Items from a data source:
***

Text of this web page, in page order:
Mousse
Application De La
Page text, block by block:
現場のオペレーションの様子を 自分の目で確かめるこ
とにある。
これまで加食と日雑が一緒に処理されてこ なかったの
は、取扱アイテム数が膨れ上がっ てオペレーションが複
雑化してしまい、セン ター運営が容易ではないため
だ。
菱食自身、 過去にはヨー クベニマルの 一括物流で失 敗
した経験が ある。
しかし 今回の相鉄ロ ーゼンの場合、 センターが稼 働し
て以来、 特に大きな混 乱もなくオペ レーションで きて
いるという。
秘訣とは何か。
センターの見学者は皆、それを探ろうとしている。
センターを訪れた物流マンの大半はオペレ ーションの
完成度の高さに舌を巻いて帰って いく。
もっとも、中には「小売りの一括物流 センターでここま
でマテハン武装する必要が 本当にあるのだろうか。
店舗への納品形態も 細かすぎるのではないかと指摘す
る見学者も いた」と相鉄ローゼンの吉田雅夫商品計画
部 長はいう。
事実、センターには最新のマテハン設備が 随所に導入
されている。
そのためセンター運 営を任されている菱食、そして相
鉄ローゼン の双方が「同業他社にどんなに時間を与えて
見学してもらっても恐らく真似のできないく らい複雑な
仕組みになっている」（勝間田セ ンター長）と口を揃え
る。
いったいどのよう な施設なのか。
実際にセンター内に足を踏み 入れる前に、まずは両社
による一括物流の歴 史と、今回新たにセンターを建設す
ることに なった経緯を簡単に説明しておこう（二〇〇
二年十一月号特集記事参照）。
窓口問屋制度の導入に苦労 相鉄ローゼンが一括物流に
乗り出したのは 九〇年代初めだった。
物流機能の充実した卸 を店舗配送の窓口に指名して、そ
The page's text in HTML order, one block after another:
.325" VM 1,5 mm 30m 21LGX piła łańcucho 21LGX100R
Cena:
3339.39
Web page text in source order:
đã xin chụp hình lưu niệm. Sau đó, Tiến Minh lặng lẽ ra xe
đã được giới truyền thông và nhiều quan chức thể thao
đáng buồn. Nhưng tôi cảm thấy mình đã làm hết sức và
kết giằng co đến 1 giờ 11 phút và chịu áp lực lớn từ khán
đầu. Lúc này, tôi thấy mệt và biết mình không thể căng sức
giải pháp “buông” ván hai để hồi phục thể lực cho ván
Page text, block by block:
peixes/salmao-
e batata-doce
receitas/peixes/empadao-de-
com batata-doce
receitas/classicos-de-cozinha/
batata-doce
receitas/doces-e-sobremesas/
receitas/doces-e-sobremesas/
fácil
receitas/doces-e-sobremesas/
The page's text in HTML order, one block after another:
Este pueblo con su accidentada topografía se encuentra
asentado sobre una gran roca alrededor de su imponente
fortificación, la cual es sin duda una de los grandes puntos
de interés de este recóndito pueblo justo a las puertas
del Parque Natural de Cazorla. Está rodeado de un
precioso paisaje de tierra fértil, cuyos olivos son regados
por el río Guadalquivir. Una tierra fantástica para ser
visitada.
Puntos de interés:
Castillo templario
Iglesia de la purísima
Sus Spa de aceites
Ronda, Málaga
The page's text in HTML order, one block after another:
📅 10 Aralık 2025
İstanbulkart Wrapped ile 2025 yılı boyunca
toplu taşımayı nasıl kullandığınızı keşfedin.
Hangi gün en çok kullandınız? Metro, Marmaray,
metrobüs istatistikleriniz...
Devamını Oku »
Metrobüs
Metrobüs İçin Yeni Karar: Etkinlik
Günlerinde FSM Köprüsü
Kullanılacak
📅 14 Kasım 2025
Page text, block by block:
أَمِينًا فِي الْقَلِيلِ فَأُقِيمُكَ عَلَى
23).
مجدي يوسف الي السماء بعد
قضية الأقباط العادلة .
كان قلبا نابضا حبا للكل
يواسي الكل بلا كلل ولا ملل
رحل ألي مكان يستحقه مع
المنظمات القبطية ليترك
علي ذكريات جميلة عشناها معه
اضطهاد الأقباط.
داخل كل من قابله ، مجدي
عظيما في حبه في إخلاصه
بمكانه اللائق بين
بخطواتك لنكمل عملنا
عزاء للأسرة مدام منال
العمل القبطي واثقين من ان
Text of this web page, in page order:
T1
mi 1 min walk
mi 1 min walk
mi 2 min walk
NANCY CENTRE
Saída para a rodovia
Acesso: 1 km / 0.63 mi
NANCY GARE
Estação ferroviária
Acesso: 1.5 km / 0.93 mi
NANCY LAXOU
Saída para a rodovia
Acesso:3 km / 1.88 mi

***

About this task: Copy the records above exactly, beginning at the line that contains "Iglesia de la purísima" and stopping after the line that contains "Hangi gün en".

Response area:
Iglesia de la purísima
Sus Spa de aceites
Ronda, Málaga
The page's text in HTML order, one block after another:
📅 10 Aralık 2025
İstanbulkart Wrapped ile 2025 yılı boyunca
toplu taşımayı nasıl kullandığınızı keşfedin.
Hangi gün en çok kullandınız? Metro, Marmaray,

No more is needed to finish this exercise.